Paper No. 4
Presentation Time: 8:00 AM-12:00 PM
A STUDY ON THE CHEMICAL WEATHERING OF AMPHIBOLITE GNEISS FROM THE PIEDMONT PROVINCE OF GEORGIA
GALLAGHER, Kirsten L., Geosciences Department, State University of West Georgia, 1601 Maple Street, Carrollton, GA 30118 and TEFEND, Karen S., Department of Geosciences, University of West Georgia, 1601 Maple Street, Carrollton, GA 30118, kgallag1@my.westga.edu
Silicate mineral weathering has been the focus of many studies on soil production as well as soil water and groundwater chemistry, mainly because 83% of the continental rocks exposed at the surface are silicate rock types, with the remainder represented by carbonates (16%) and evaporates (~1%) (Meybeck, 1987). The importance of silicate weathering on the reduction of atmospheric carbon dioxide over long periods of geologic time is well recognized (Walker et al., 1981; Berner, 1995), in particular the Ca-Mg silicates (Gislason and Oelkers, 2011). Based on global silicate weathering rates (Dessert et al. 2003) calculated that 30-35% of the carbon dioxide removed by silicate weathering is due to the weathering of basalt, despite the small percentage of basalt exposed at the surface on the continents and volcanic islands. Weathering of Ca-Mg silicates provides the Ca and Mg divalent cations necessary for the formation of carbonate as a secondary mineral, resulting in the sequestering of atmospheric carbon dioxide.

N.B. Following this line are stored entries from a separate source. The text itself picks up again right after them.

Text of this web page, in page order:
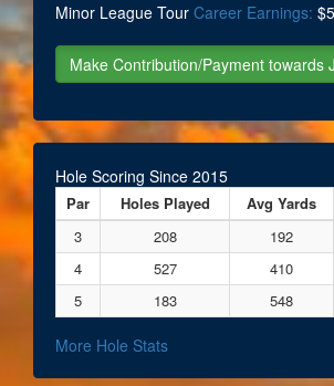
Minor League Tour Career Earnings:
Hole Scoring Since 2015
Par Holes Played Avg Yards
3
208 192
4
527 410
5
183 548
More Hole Stats
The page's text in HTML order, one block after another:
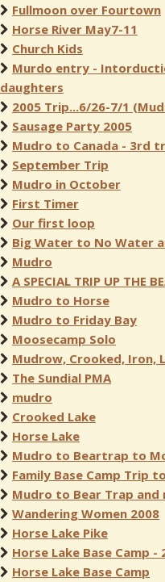
Fullmoon over Fourtown
Horse River May7-11
Church Kids
Murdo entry -
daughters
2005 Trip...6/26-7/1
Sausage Party 2005
Mudro to Canada - 3rd
September Trip
Mudro in October
First Timer
Our first loop
Big Water to No Water
Mudro
A SPECIAL TRIP UP THE
Mudro to Horse
Mudro to Friday Bay
Moosecamp Solo
Mudrow, Crooked, Iron,
The Sundial PMA
mudro
Crooked Lake
Horse Lake
Mudro to Beartrap to
Family Base Camp Trip
Mudro to Bear Trap and
Wandering Women 2008
Horse Lake Pike
Horse Lake Base Camp -
Horse Lake Base Camp
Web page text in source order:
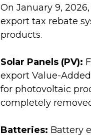
On January 9,
export tax rebate
products.
Solar Panels (PV):
export Value-
for photovoltaic
completely
Batteries: Battery
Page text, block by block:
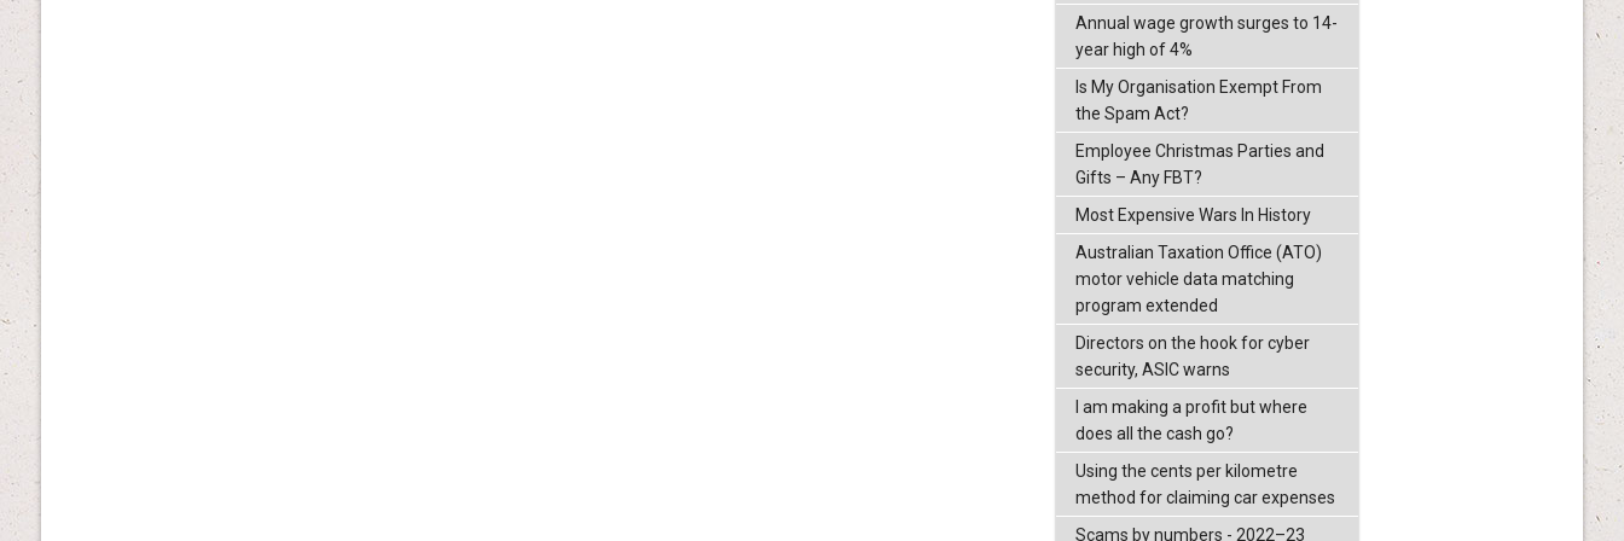
Annual wage growth surges to 14-
year high of 4%
Is My Organisation Exempt From
the Spam Act?
Employee Christmas Parties and
Gifts – Any FBT?
Most Expensive Wars In History
Australian Taxation Office (ATO)
motor vehicle data matching
program extended
Directors on the hook for cyber
security, ASIC warns
I am making a profit but where
does all the cash go?
Using the cents per kilometre
method for claiming car expenses
Scams by numbers - 2022–23
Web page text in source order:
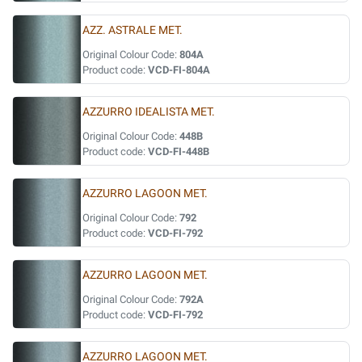
AZZ. ASTRALE MET.
Original Colour Code: 804A
Product code: VCD-FI-804A
AZZURRO IDEALISTA MET.
Original Colour Code: 448B
Product code: VCD-FI-448B
AZZURRO LAGOON MET.
Original Colour Code: 792
Product code: VCD-FI-792
AZZURRO LAGOON MET.
Original Colour Code: 792A
Product code: VCD-FI-792
AZZURRO LAGOON MET.
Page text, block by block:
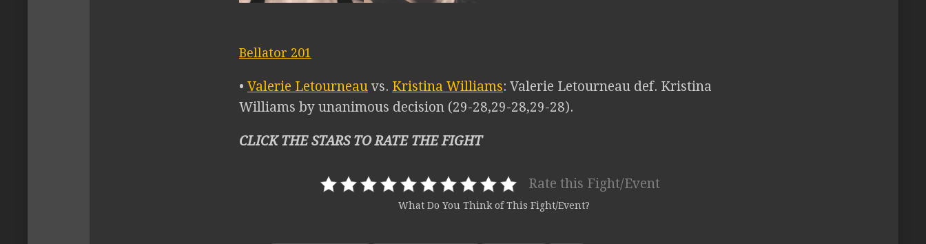
Bellator 201
• Valerie Letourneauvs. Kristina Williams: Valerie Letourneau def. Kristina
Williams by unanimous decision (29-28,29-28,29-28).
CLICK THE STARS TO RATE THE FIGHT
Rate this Fight/Event
What Do You Think of This Fight/Event?
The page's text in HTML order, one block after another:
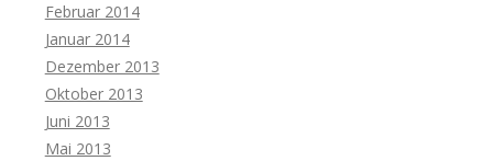
Februar 2014
Januar 2014
Dezember 2013
Oktober 2013
Juni 2013
Mai 2013
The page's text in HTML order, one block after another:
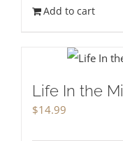
Add to cart
Life In the
$14.99
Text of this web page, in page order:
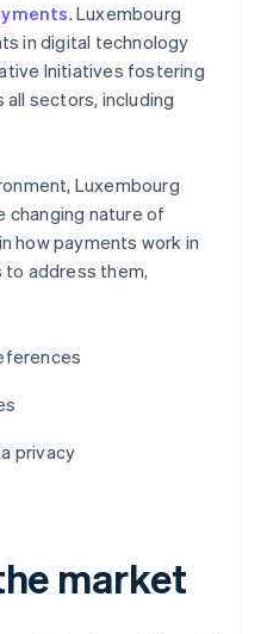
. Luxembourg
in digital technology
Initiatives fostering
sectors, including
Luxembourg
nature of
how payments work in
to address them,
privacy
market
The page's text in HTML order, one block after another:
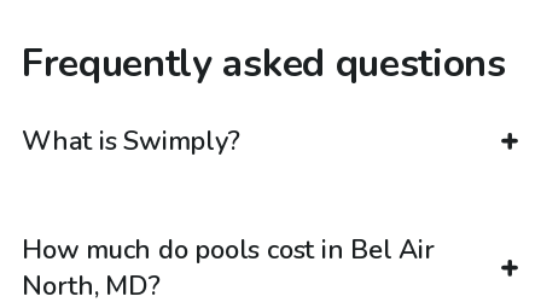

Primary silicate minerals that are most susceptible to chemical changes during weathering are the ferromagnesian silicates, of which the chain silicates are the dominant ferromagnesian minerals, comprising 16% of the earth’s crust (Klein, 2002). Although many weathering studies focus on granitic material, fewer studies involve mafic weathering, in particular metamorphosed mafic rocks, despite their higher amounts of ferromagnesian minerals and susceptibility to weathering. Our focus on ferromagnesian silicate weathering involves the study of amphibolite gneisses exposed in several locations around Carroll County in the Piedmont Province of Georgia. Variably weathered samples were collected and bulk chemistries determined by inductively coupled plasma optical emission spectrometry (ICP-OES). Qualitative mineralogy was determined by x-ray powder diffraction techniques (XRD). We use the Weathering Index of Parker (WIP) to characterize the amount of geochemical weathering, and relate this to the mineralogical changes seen among the samples.